Isabel did not want to smile, but could not help herself. “He’ll be all right. I don’t think Eddie notices teeth.”
Cat shrugged. There was not much more to be said about the uncle, and her conversation now went off in another direction. “I gave your telephone number to somebody,” she said. “I hope you don’t mind.”
“Oh?”
Cat went on to explain, “There’s a woman who’s been dropping in here for coffee over the last week or so. She’s staying in a flat in Forbes Road. She’s one of you.”
“Of me?”
“A philosopher. I got speaking to her and she told me she’s over here on sabbatical. Four months, or six months, or whatever it is. She’s working on something or other—she told me what it was, but I forget. She’s Australian. She’s called Jane—I don’t know her other name. She told me, but it went in one ear and out the other.” Cat paused. “I thought that she seemed a bit lonely and so I asked her whether she’d like to meet you, since you were a philosopher. She said she’s heard of you—she reads that journal of yours.”
“One of the two thousand four hundred and eighty-seven,” said Isabel. That, she explained, was the number of readers that each issue of the Review of Applied Ethics was calculated to have.
Cat listened to the explanation. “That’s tiny. You could probably invite all the readers to tea.”
“Very funny,” said Isabel. “And, actually, it’s not a bad figure at all—at least as far as academic journals go.”
She did not have to say this to Cat; she did not have to justify herself, but she contin
ued, as one who is made fun of
will make fun of another to distract attention, “I have a friend who edits a journal that has a circulation of fifty-eight. And he wrote a book—on the nature of existence—that sold thirty-two copies.”
Immediately she felt ashamed and disloyal. I should defend him against people like Cat. And if books on existence did not exist, then …
Cat glanced out of the window. “Do you ever wonder whether what you do is worthwhile? I’m not saying it isn’t—I’m just asking.”
Isabel gave an answer that Cat had not expected. “All the time,” she said. “Don’t you?”
Cat frowned. “Me? Ask myself whether what I do is worthwhile?”
“That’s the question,” said Isabel.
“Of course not.”
“Well, maybe you should,” said Isabel. “Maybe everybody should—even you.”
“I sell cheese and Italian sausages,” Cat retorted. “I don’t have time to think. Most people don’t. They do what they have to do because they need to eat.”
So life was reduced to cheese and sausages, thought Isabel; that was what really counted.
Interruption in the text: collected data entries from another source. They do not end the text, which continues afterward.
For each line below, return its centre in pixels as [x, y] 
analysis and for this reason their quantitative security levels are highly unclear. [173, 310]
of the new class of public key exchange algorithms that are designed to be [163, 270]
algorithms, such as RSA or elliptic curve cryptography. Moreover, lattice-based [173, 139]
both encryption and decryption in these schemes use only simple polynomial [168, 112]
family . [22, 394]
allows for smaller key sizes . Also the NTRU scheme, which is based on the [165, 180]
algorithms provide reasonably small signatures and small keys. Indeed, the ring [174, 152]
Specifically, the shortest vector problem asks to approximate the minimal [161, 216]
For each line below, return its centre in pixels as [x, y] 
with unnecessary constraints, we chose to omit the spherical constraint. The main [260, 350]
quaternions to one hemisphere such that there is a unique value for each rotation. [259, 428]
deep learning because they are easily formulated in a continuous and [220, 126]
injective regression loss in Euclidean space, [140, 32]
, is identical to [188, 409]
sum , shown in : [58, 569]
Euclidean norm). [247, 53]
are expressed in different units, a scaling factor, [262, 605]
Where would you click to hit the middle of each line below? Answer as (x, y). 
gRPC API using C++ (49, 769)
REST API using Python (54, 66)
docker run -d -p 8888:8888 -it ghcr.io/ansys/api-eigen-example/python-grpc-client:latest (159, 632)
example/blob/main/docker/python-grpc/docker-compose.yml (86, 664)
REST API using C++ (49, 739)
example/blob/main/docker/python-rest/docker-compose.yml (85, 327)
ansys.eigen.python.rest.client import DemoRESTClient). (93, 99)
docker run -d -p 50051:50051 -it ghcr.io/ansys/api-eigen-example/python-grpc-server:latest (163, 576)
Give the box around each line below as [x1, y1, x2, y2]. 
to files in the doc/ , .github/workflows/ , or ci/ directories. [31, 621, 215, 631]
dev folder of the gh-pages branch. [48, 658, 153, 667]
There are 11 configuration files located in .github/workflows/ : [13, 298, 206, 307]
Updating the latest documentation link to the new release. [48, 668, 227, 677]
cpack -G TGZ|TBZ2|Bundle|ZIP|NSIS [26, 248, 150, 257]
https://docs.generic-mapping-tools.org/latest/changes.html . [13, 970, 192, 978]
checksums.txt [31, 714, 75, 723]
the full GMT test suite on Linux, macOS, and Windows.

Such reductionism was hardly attractive, but Isabel felt that Cat was probably right about people not having the time or energy for philosophy. Self-doubt was a luxury, as, perhaps, was the examined life. And yet the examined life, as the adage had it, was the only life worth living.
She looked at Cat. Ontology, self-doubt, cheese, sausages—it would be best to leave these for the time being.
“This Australian woman,” she said. “She’ll get in touch, will she? I could ask her round. It can’t be much fun being in a strange place by yourself.”
“She said she’ll phone you,” said Cat. “And now, I’d better go.”
Isabel nodded. “You’ll miss having Eddie to help you. But I gather you’ve got somebody lined up. I was hearing about Sinclair … You’ve met him?”
Isabel tried to make the question sound innocent, but it was not, and Cat’s manner revealed that she knew this. Her reply was guarded. “Yes. Once. He’ll do.”
Isabel held Cat’s gaze. Something had passed between them; an unspoken mutual understanding that came from having known one another for so long. There’s something there, thought Isabel. And then she said to herself: Here we go—again.